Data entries
------------------------------------------------------------

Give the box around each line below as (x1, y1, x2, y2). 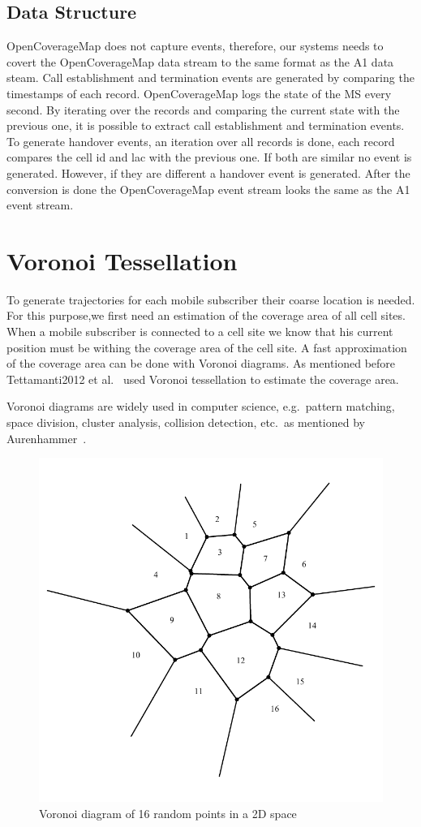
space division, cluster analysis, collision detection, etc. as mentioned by (6, 414, 365, 431)
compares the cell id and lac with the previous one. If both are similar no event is (6, 149, 412, 166)
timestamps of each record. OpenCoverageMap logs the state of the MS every (6, 84, 392, 101)
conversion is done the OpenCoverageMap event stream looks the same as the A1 (6, 180, 410, 197)
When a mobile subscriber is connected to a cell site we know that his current (6, 323, 393, 340)
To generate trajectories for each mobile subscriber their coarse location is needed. (6, 291, 415, 308)
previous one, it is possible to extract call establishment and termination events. (6, 117, 405, 134)
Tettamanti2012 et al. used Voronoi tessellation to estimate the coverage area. (6, 370, 399, 387)
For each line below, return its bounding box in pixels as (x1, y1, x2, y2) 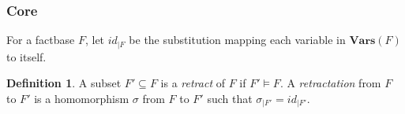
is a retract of (160, 75, 225, 91)
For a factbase (6, 31, 75, 48)
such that (207, 90, 253, 106)
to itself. (6, 48, 47, 64)
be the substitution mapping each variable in (129, 31, 346, 48)
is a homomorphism (34, 90, 129, 106)
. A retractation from (279, 75, 381, 91)
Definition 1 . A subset (6, 75, 122, 91)
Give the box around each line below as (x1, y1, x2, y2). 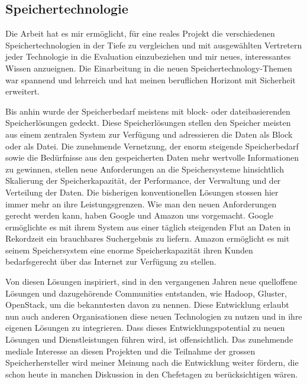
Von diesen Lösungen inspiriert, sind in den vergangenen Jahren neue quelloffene (5, 275, 298, 288)
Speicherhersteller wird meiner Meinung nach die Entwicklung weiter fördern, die (5, 356, 299, 369)
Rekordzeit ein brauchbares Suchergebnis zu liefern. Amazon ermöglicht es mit (5, 232, 290, 245)
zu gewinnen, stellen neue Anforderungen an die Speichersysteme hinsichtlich (5, 162, 284, 175)
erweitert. (5, 85, 40, 97)
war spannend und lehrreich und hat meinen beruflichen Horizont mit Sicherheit (5, 73, 296, 86)
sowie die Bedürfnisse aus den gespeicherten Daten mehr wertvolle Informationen (5, 151, 299, 164)
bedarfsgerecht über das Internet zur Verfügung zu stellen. (5, 255, 216, 268)
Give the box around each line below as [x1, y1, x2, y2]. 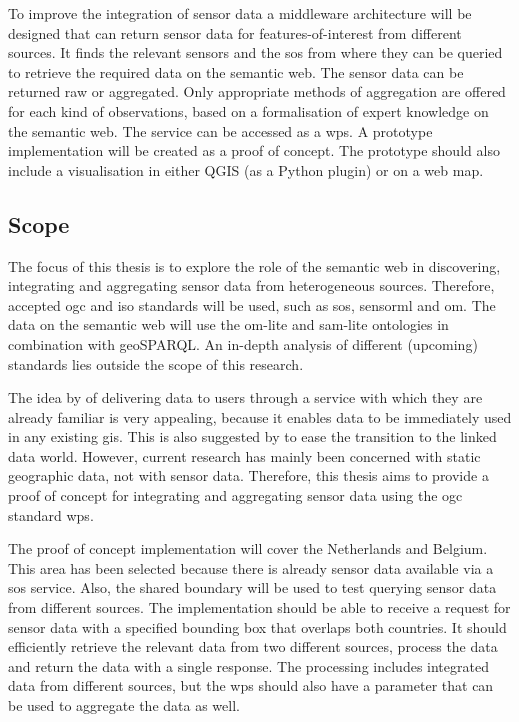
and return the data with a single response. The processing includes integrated [8, 655, 489, 676]
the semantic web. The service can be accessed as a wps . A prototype [8, 120, 433, 141]
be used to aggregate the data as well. [8, 695, 240, 716]
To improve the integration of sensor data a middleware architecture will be [8, 3, 472, 23]
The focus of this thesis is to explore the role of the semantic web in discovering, [8, 255, 501, 276]
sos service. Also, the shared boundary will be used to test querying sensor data [8, 577, 497, 598]
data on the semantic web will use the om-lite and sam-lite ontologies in [8, 314, 449, 335]
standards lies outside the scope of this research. [8, 353, 304, 374]
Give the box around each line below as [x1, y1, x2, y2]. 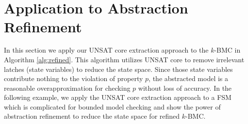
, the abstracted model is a [149, 73, 229, 83]
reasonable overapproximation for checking [4, 83, 131, 93]
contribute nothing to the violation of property [4, 73, 143, 83]
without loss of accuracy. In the [138, 83, 232, 93]
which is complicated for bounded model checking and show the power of [4, 101, 221, 111]
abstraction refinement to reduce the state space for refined [4, 111, 180, 121]
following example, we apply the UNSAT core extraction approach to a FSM [4, 92, 231, 102]
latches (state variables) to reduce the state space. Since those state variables [4, 64, 233, 74]
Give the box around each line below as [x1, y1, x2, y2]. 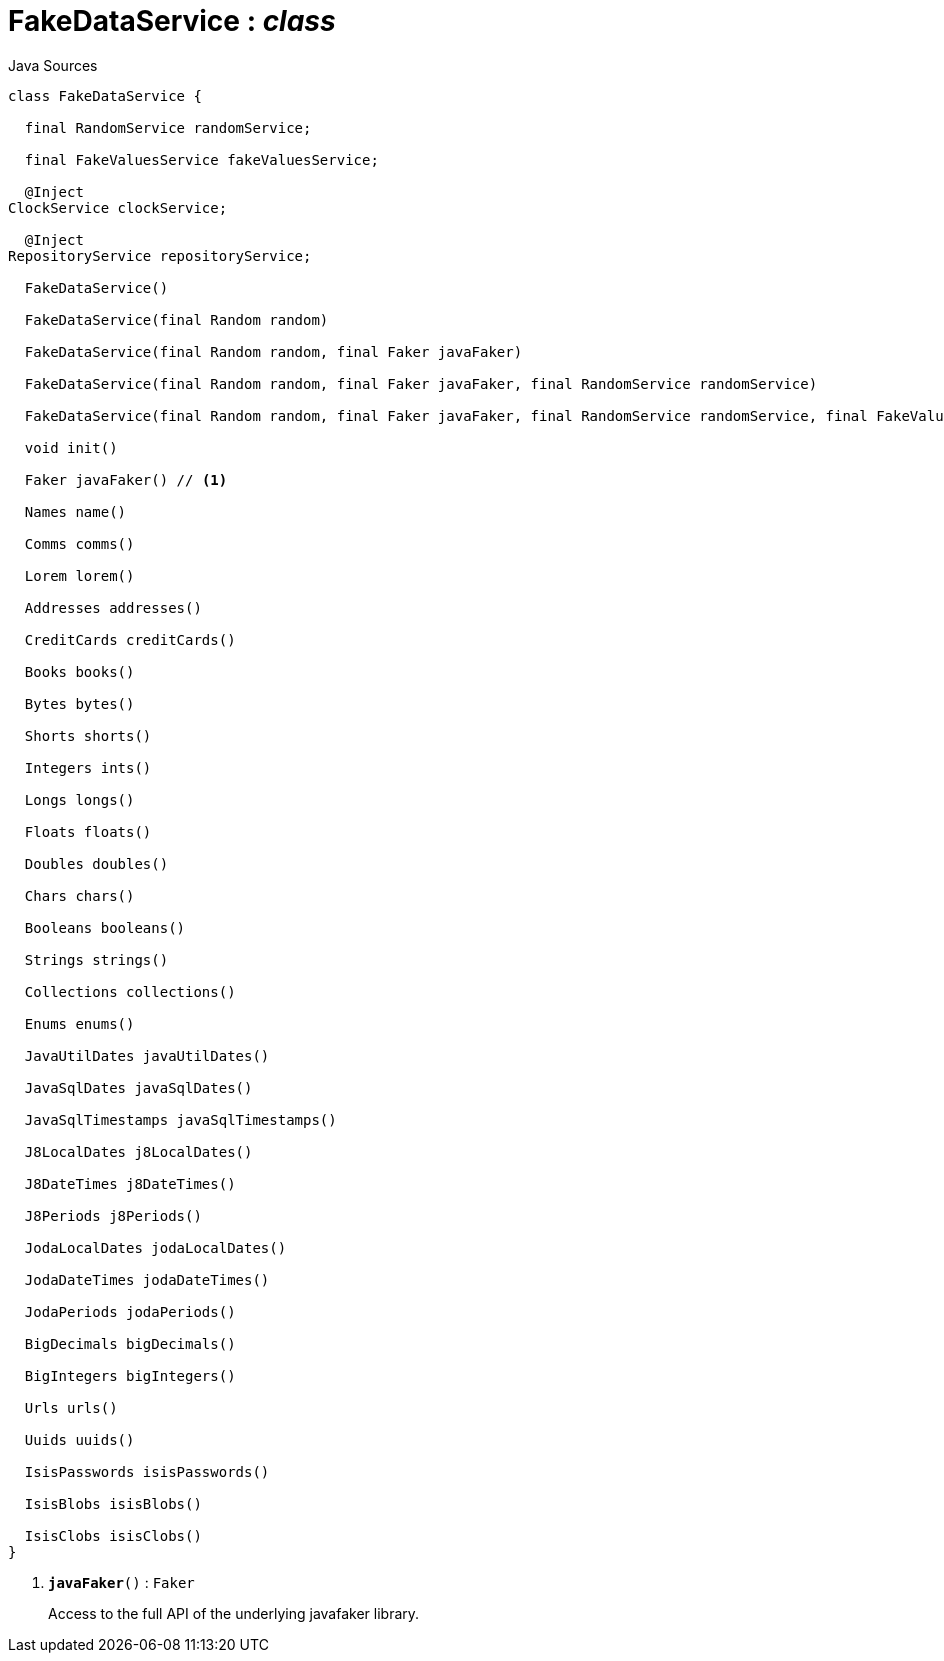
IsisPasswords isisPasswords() [24, 1463, 270, 1480]
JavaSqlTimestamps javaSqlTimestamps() [24, 1111, 337, 1128]
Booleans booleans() [24, 919, 186, 936]
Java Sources [8, 56, 98, 74]
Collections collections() [24, 983, 236, 1000]
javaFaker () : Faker [48, 1573, 195, 1591]
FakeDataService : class [8, 4, 336, 38]
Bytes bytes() [24, 695, 135, 712]
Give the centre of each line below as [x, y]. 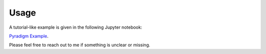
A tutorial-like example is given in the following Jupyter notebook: [76, 27]
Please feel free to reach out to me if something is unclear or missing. [80, 45]
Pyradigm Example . [29, 36]
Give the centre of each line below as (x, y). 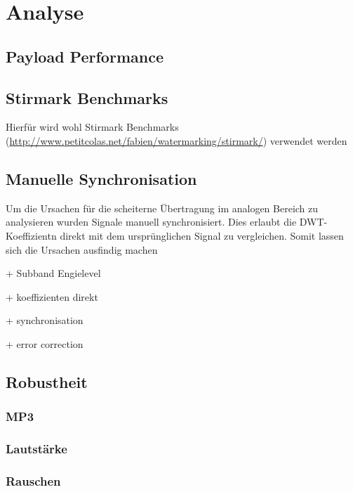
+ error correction (45, 343)
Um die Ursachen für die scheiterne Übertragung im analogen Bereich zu (162, 208)
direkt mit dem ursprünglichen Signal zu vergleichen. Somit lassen (202, 235)
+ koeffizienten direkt (52, 296)
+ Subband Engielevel (53, 273)
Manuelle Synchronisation (101, 178)
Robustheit (47, 381)
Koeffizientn (31, 235)
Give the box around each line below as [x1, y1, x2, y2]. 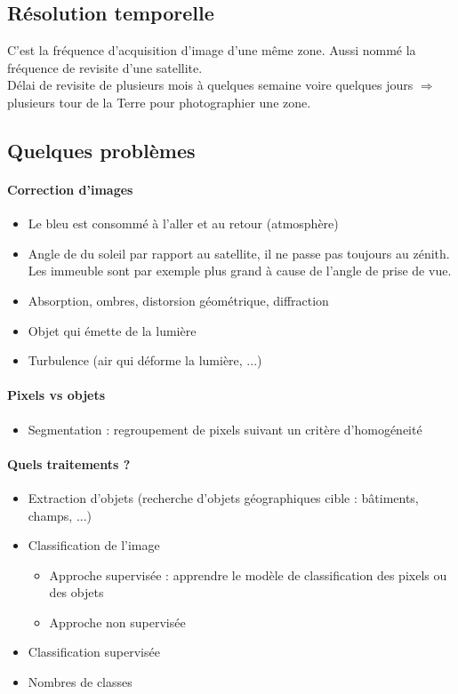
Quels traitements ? [7, 454, 131, 473]
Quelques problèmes [7, 136, 196, 164]
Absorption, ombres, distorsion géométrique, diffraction [28, 291, 329, 309]
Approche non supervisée [49, 612, 186, 631]
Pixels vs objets [7, 386, 106, 404]
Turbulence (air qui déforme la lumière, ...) [28, 351, 262, 370]
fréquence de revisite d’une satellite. [7, 58, 203, 76]
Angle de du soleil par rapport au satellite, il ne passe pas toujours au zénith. [28, 243, 450, 262]
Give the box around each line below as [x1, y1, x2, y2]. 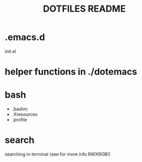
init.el [5, 48, 16, 54]
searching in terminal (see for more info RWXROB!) [5, 151, 111, 157]
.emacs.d [5, 31, 45, 43]
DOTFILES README [43, 3, 126, 15]
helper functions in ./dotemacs [5, 66, 137, 77]
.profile [12, 117, 27, 123]
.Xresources [12, 111, 38, 117]
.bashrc [12, 106, 28, 112]
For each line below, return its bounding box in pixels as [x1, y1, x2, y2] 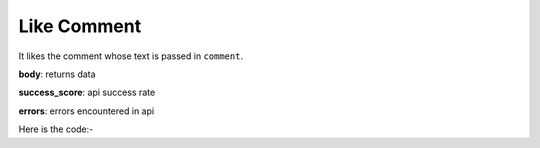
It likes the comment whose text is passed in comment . [18, 50, 244, 62]
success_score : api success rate [18, 86, 156, 99]
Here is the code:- [18, 123, 94, 135]
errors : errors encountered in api [18, 105, 155, 117]
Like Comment [18, 15, 142, 37]
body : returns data [18, 68, 96, 80]
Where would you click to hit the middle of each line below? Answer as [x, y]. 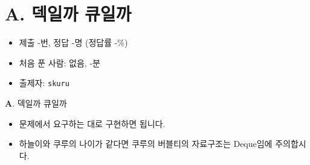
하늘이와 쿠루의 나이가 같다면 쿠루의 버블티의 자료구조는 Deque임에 [146, 144]
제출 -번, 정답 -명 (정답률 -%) [73, 42]
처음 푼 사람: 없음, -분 [60, 62]
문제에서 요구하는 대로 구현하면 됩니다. [92, 123]
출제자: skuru [44, 83]
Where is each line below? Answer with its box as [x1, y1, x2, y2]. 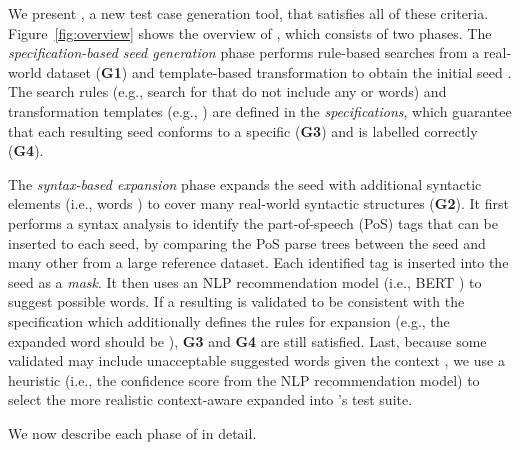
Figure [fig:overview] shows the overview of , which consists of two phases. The [8, 22, 492, 43]
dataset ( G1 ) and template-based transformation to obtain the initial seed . [46, 61, 512, 82]
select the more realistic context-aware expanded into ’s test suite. [8, 389, 413, 410]
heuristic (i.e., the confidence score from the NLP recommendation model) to [8, 369, 480, 390]
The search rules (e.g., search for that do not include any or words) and [8, 81, 447, 102]
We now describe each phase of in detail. [8, 422, 257, 443]
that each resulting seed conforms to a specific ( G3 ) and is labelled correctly [8, 120, 478, 141]
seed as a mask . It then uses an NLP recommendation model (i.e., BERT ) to [8, 271, 482, 292]
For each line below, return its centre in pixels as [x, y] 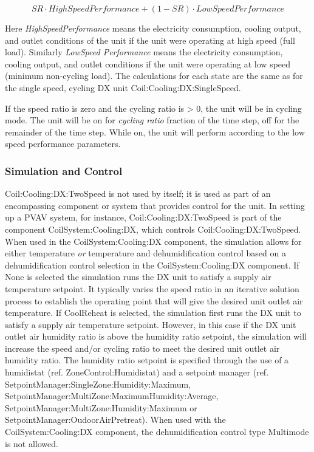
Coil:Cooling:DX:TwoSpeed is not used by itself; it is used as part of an [138, 193]
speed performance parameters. [63, 144]
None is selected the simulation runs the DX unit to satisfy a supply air [138, 277]
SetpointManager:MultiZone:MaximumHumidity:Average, [112, 396]
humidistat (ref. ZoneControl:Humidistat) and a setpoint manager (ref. [137, 372]
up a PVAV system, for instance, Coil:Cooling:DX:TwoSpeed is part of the [143, 217]
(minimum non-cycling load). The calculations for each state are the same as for [154, 76]
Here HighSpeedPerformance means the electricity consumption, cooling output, [153, 28]
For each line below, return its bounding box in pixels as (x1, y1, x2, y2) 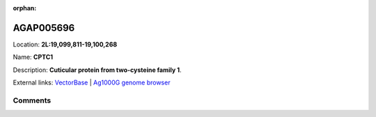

------------------------------------------------------------

**Exercise:** Exclude every picture, then reproduce the remaining data character for character.

**Answer to the problem:**
Give the box around each line below as (x1, y1, x2, y2). 
space division, cluster analysis, collision detection, etc. as mentioned by (6, 414, 365, 431)
compares the cell id and lac with the previous one. If both are similar no event is (6, 149, 412, 166)
timestamps of each record. OpenCoverageMap logs the state of the MS every (6, 84, 392, 101)
conversion is done the OpenCoverageMap event stream looks the same as the A1 (6, 180, 410, 197)
When a mobile subscriber is connected to a cell site we know that his current (6, 323, 393, 340)
To generate trajectories for each mobile subscriber their coarse location is needed. (6, 291, 415, 308)
previous one, it is possible to extract call establishment and termination events. (6, 117, 405, 134)
Tettamanti2012 et al. used Voronoi tessellation to estimate the coverage area. (6, 370, 399, 387)
For each line below, return its bounding box in pixels as (x1, y1, x2, y2) 
is a retract of (160, 75, 225, 91)
For a factbase (6, 31, 75, 48)
such that (207, 90, 253, 106)
to itself. (6, 48, 47, 64)
be the substitution mapping each variable in (129, 31, 346, 48)
is a homomorphism (34, 90, 129, 106)
. A retractation from (279, 75, 381, 91)
Definition 1 . A subset (6, 75, 122, 91)
Give the box around each line below as (x1, y1, x2, y2). 
Von diesen Lösungen inspiriert, sind in den vergangenen Jahren neue quelloffene (5, 275, 298, 288)
Speicherhersteller wird meiner Meinung nach die Entwicklung weiter fördern, die (5, 356, 299, 369)
Rekordzeit ein brauchbares Suchergebnis zu liefern. Amazon ermöglicht es mit (5, 232, 290, 245)
zu gewinnen, stellen neue Anforderungen an die Speichersysteme hinsichtlich (5, 162, 284, 175)
erweitert. (5, 85, 40, 97)
war spannend und lehrreich und hat meinen beruflichen Horizont mit Sicherheit (5, 73, 296, 86)
sowie die Bedürfnisse aus den gespeicherten Daten mehr wertvolle Informationen (5, 151, 299, 164)
bedarfsgerecht über das Internet zur Verfügung zu stellen. (5, 255, 216, 268)
Give the box around each line below as [x1, y1, x2, y2]. 
and return the data with a single response. The processing includes integrated [8, 655, 489, 676]
the semantic web. The service can be accessed as a wps . A prototype [8, 120, 433, 141]
be used to aggregate the data as well. [8, 695, 240, 716]
To improve the integration of sensor data a middleware architecture will be [8, 3, 472, 23]
The focus of this thesis is to explore the role of the semantic web in discovering, [8, 255, 501, 276]
sos service. Also, the shared boundary will be used to test querying sensor data [8, 577, 497, 598]
data on the semantic web will use the om-lite and sam-lite ontologies in [8, 314, 449, 335]
standards lies outside the scope of this research. [8, 353, 304, 374]
Give the box around each line below as [x1, y1, x2, y2]. 
, the abstracted model is a [149, 73, 229, 83]
reasonable overapproximation for checking [4, 83, 131, 93]
contribute nothing to the violation of property [4, 73, 143, 83]
without loss of accuracy. In the [138, 83, 232, 93]
which is complicated for bounded model checking and show the power of [4, 101, 221, 111]
abstraction refinement to reduce the state space for refined [4, 111, 180, 121]
following example, we apply the UNSAT core extraction approach to a FSM [4, 92, 231, 102]
latches (state variables) to reduce the state space. Since those state variables [4, 64, 233, 74]
Give the box around each line below as [x1, y1, x2, y2]. 
IsisPasswords isisPasswords() [24, 1463, 270, 1480]
JavaSqlTimestamps javaSqlTimestamps() [24, 1111, 337, 1128]
Booleans booleans() [24, 919, 186, 936]
Java Sources [8, 56, 98, 74]
Collections collections() [24, 983, 236, 1000]
javaFaker () : Faker [48, 1573, 195, 1591]
FakeDataService : class [8, 4, 336, 38]
Bytes bytes() [24, 695, 135, 712]
Give the centre of each line below as [x, y]. 
A tutorial-like example is given in the following Jupyter notebook: [76, 27]
Please feel free to reach out to me if something is unclear or missing. [80, 45]
Pyradigm Example . [29, 36]
Give the centre of each line below as (x, y). 
+ error correction (45, 343)
Um die Ursachen für die scheiterne Übertragung im analogen Bereich zu (162, 208)
direkt mit dem ursprünglichen Signal zu vergleichen. Somit lassen (202, 235)
+ koeffizienten direkt (52, 296)
+ Subband Engielevel (53, 273)
Manuelle Synchronisation (101, 178)
Robustheit (47, 381)
Koeffizientn (31, 235)
Give the box around each line below as [x1, y1, x2, y2]. 
Quels traitements ? [7, 454, 131, 473]
Quelques problèmes [7, 136, 196, 164]
Absorption, ombres, distorsion géométrique, diffraction [28, 291, 329, 309]
Approche non supervisée [49, 612, 186, 631]
Pixels vs objets [7, 386, 106, 404]
Turbulence (air qui déforme la lumière, ...) [28, 351, 262, 370]
fréquence de revisite d’une satellite. [7, 58, 203, 76]
Angle de du soleil par rapport au satellite, il ne passe pas toujours au zénith. [28, 243, 450, 262]
Give the box around each line below as [x1, y1, x2, y2]. 
init.el [5, 48, 16, 54]
searching in terminal (see for more info RWXROB!) [5, 151, 111, 157]
.emacs.d [5, 31, 45, 43]
DOTFILES README [43, 3, 126, 15]
helper functions in ./dotemacs [5, 66, 137, 77]
.profile [12, 117, 27, 123]
.Xresources [12, 111, 38, 117]
.bashrc [12, 106, 28, 112]
For each line below, return its bounding box in pixels as [x1, y1, x2, y2] 
It likes the comment whose text is passed in comment . [18, 50, 244, 62]
success_score : api success rate [18, 86, 156, 99]
Here is the code:- [18, 123, 94, 135]
errors : errors encountered in api [18, 105, 155, 117]
Like Comment [18, 15, 142, 37]
body : returns data [18, 68, 96, 80]
Where would you click to hit the middle of each line below? Answer as [x, y]. 
하늘이와 쿠루의 나이가 같다면 쿠루의 버블티의 자료구조는 Deque임에 [146, 144]
제출 -번, 정답 -명 (정답률 -%) [73, 42]
처음 푼 사람: 없음, -분 [60, 62]
문제에서 요구하는 대로 구현하면 됩니다. [92, 123]
출제자: skuru [44, 83]
Where is each line below? Answer with its box as [x1, y1, x2, y2]. 
Figure [fig:overview] shows the overview of , which consists of two phases. The [8, 22, 492, 43]
dataset ( G1 ) and template-based transformation to obtain the initial seed . [46, 61, 512, 82]
select the more realistic context-aware expanded into ’s test suite. [8, 389, 413, 410]
heuristic (i.e., the confidence score from the NLP recommendation model) to [8, 369, 480, 390]
The search rules (e.g., search for that do not include any or words) and [8, 81, 447, 102]
We now describe each phase of in detail. [8, 422, 257, 443]
that each resulting seed conforms to a specific ( G3 ) and is labelled correctly [8, 120, 478, 141]
seed as a mask . It then uses an NLP recommendation model (i.e., BERT ) to [8, 271, 482, 292]
For each line below, return its centre in pixels as [x, y] 
Coil:Cooling:DX:TwoSpeed is not used by itself; it is used as part of an [138, 193]
speed performance parameters. [63, 144]
None is selected the simulation runs the DX unit to satisfy a supply air [138, 277]
SetpointManager:MultiZone:MaximumHumidity:Average, [112, 396]
humidistat (ref. ZoneControl:Humidistat) and a setpoint manager (ref. [137, 372]
up a PVAV system, for instance, Coil:Cooling:DX:TwoSpeed is part of the [143, 217]
(minimum non-cycling load). The calculations for each state are the same as for [154, 76]
Here HighSpeedPerformance means the electricity consumption, cooling output, [153, 28]
For each line below, return its bounding box in pixels as (x1, y1, x2, y2) 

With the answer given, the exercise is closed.